Pakistan's Minister for Climate Change Malik Amin Aslam said that climate change has posed multiple socio-economic challenges due to environmental impact. “Our monsoon patterns are shifting the timing and the frequency of rainfall. The geographical distribution of rainfall has shifted. It is shifting so fast that our agriculture cannot adapt to it,” he said. “In our South we have cyclonic activity happening dangerously close to our big cities. We have this new phenomenon of cloudbursts over our main cities. In addition to all of this, we also have very strong heat waves which are coming in Pakistan.”Being the global host of this year’s World Environment Day with a theme of “Ecosystem Restoration”, Pakistan is trying hard to educate its people to embrace nature and make it their friend by investing in it, the minister said.

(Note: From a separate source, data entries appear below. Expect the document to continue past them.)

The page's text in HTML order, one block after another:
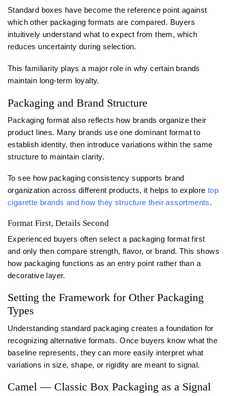
Standard boxes have become the reference point against
which other packaging formats are compared. Buyers
intuitively understand what to expect from them, which
reduces uncertainty during selection.
This familiarity plays a major role in why certain brands
maintain long-term loyalty.
Packaging and Brand Structure
Packaging format also reflects how brands organize their
product lines. Many brands use one dominant format to
establish identity, then introduce variations within the same
structure to maintain clarity.
To see how packaging consistency supports brand
organization across different products, it helps to explore top
cigarette brands and how they structure their assortments.
Format First, Details Second
Experienced buyers often select a packaging format first
and only then compare strength, flavor, or brand. This shows
how packaging functions as an entry point rather than a
decorative layer.
Setting the Framework for Other Packaging
Types
Understanding standard packaging creates a foundation for
recognizing alternative formats. Once buyers know what the
baseline represents, they can more easily interpret what
variations in size, shape, or rigidity are meant to signal.
Camel — Classic Box Packaging as a Signal
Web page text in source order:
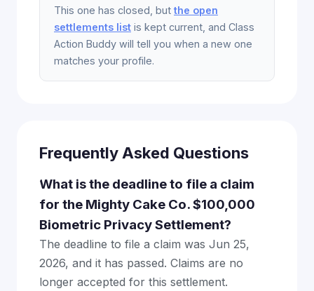
This one has closed, but the open
settlements list is kept current, and Class
Action Buddy will tell you when a new one
matches your profile.
Frequently Asked Questions
What is the deadline to file a claim
for the Mighty Cake Co. $100,000
Biometric Privacy Settlement?
The deadline to file a claim was Jun 25,
2026, and it has passed. Claims are no
longer accepted for this settlement.
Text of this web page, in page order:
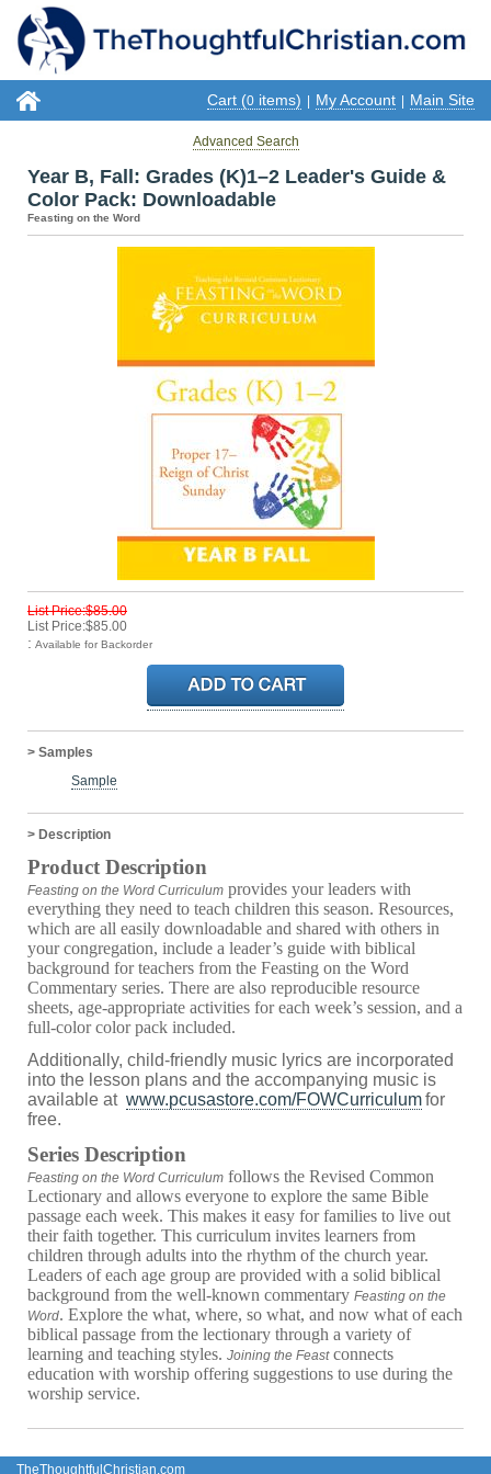
Cart (0 items) My Account Main Site
Advanced Search
Year B, Fall: Grades (K)1–2 Leader's Guide &
Color Pack: Downloadable
Feasting on the Word
List Price:$85.00
List Price:$85.00
: Available for Backorder
> Samples
Sample
> Description
Product Description
Feasting on the Word Curriculum provides your leaders with
everything they need to teach children this season. Resources,
which are all easily downloadable and shared with others in
your congregation, include a leader’s guide with biblical
background for teachers from the Feasting on the Word
Commentary series. There are also reproducible resource
sheets, age-appropriate activities for each week’s session, and a
full-color color pack included.
Additionally, child-friendly music lyrics are incorporated
into the lesson plans and the accompanying music is
available at www.pcusastore.com/FOWCurriculumfor
free.
Series Description
Feasting on the Word Curriculum follows the Revised Common
Lectionary and allows everyone to explore the same Bible
passage each week. This makes it easy for families to live out
their faith together. This curriculum invites learners from
children through adults into the rhythm of the church year.
Leaders of each age group are provided with a solid biblical
background from the well-known commentary Feasting on the
Word. Explore the what, where, so what, and now what of each
biblical passage from the lectionary through a variety of
learning and teaching styles. Joining the Feastconnects
education with worship offering suggestions to use during the
worship service.
TheThoughtfulChristian.com

The Pakistani government is taking stringent measures to mitigate the adverse effects of climate change and Prime Minister Imran Khan is himself heading the campaign to “save the country for future generations by addressing the climate change issue.”In order to address deforestation, Pakistan launched the Billion Tree Tsunami project in the northwestern Khyber Pakhtunkhwa province in 2014 and in 2018 its sphere was extended to the whole country with the 10 Billion Tree Tsunami programme.
Talking about the initiative, the minister on climate change said that a billion out of the 10 billion trees have already been planted while the remaining trees are expected to be planted till 2023. “We also announced the Protected Areas Initiative in Pakistan to protect our forests. During the Covid-19 pandemic, we established new national parks. So they are preserving the unique wilderness of Pakistan and also helping us fight climate change,” Aslam said.

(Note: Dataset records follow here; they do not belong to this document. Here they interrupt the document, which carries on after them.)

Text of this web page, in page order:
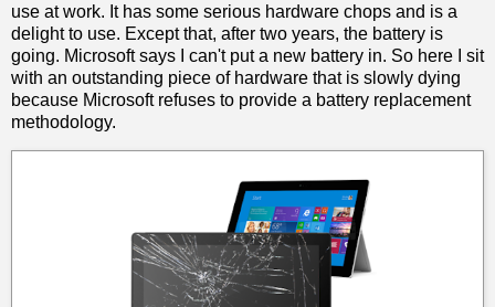
use at work. It has some serious hardware chops and is a
delight to use. Except that, after two years, the battery is
going. Microsoft says I can't put a new battery in. So here I sit
with an outstanding piece of hardware that is slowly dying
because Microsoft refuses to provide a battery replacement
methodology.
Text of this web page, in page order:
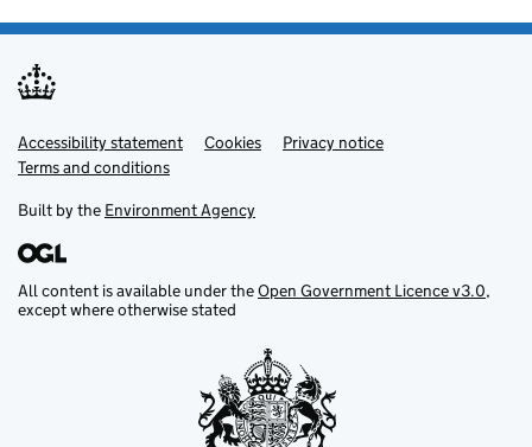
Support links
Accessibility statement Cookies
Privacy notice
Terms and conditions
Built by the Environment Agency
All content is available under theOpen Government Licence v3.0,
except where otherwise stated
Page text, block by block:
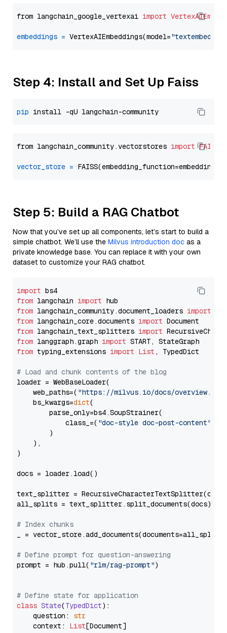
from langchain_google_vertexai import
embeddings = VertexAIEmbeddings(model=
Step 4: Install and Set Up Faiss
pip
from langchain_community.vectorstores import FAISS
vector_store =
Step 5: Build a RAG Chatbot
Now that you’ve set up all components, let’s start to build a
simple chatbot. We’ll use the Milvus introduction doc as a
private knowledge base. You can replace it with your own
dataset to customize your RAG chatbot.
import
from langchain import
from langchain_community.document_loaders import
from langchain_core.documents import
from langchain_text_splitters import
from langgraph.graph import
from typing_extensions import List , TypedDict
# Load and chunk contents of the blog
loader = WebBaseLoader(
    web_paths=(
"https://milvus.io/docs/overview.md"
    bs_kwargs=
dict(
        parse_only=bs4.SoupStrainer(
            class_=(
"doc-style doc-post-content"
        )
    ),
)
docs = loader.load()
text_splitter =
all_splits = text_splitter.split_documents(docs)
# Index chunks
_ = vector_store.add_documents(documents=all_splits)
# Define prompt for question-answering
prompt = hub.pull( "rlm/rag-prompt")
# Define state for application
class State(TypedDict):
    question:
str
    context:
List[Document]

In order to protect residential settlements from being hit by glacier lake bursts, the government has launched a project to install early warning systems of GLOF to educate people about the glacial melting-induced floods and preparation to ensure safe evacuation and less damage. “There is a lot to be done to stop the melting and surge of glaciers, but as an urgent measure, we have launched the initiative to have a beforehand knowledge of the calamity to save the residential communities from being a victim of disaster,” he added.
The country has also launched the Recharge Pakistan programme to increase water storage and recharge through wetlands, floodplains and hill-torrents management to build resilience of vulnerable communities through climate-adapted, community-based natural resource management.
Aslam said, “We are trying to turn the crisis into an opportunity through this programme. About 30 million acre feet of water is wasted from Pakistan annually, so under this programme we want to divert that flood water towards our degraded wetland systems so that the wetlands can get restored, and also our groundwater aquifer can get recharged.”
In order to control carbon emissions, the government has decided to convert 30 percent of its traffic to electricity from fuel till 2030, and in this connection electric motorbikes and passenger three-wheelers have already been launched, while four-wheeler vehicles are scheduled to be launched by the end of this year, he said. The country's initiative to repair nature has also created a large number of green jobs, including 100,000 jobs created during the Covid-19 lockdowns, he said.
Though the country's share in the world's carbon emission is less than one percent, experts believe that inadequate measures to protect the environment showed some very serious consequences over the past few years, but the situation is likely to get back to normal when the government's efforts start bearing fruit.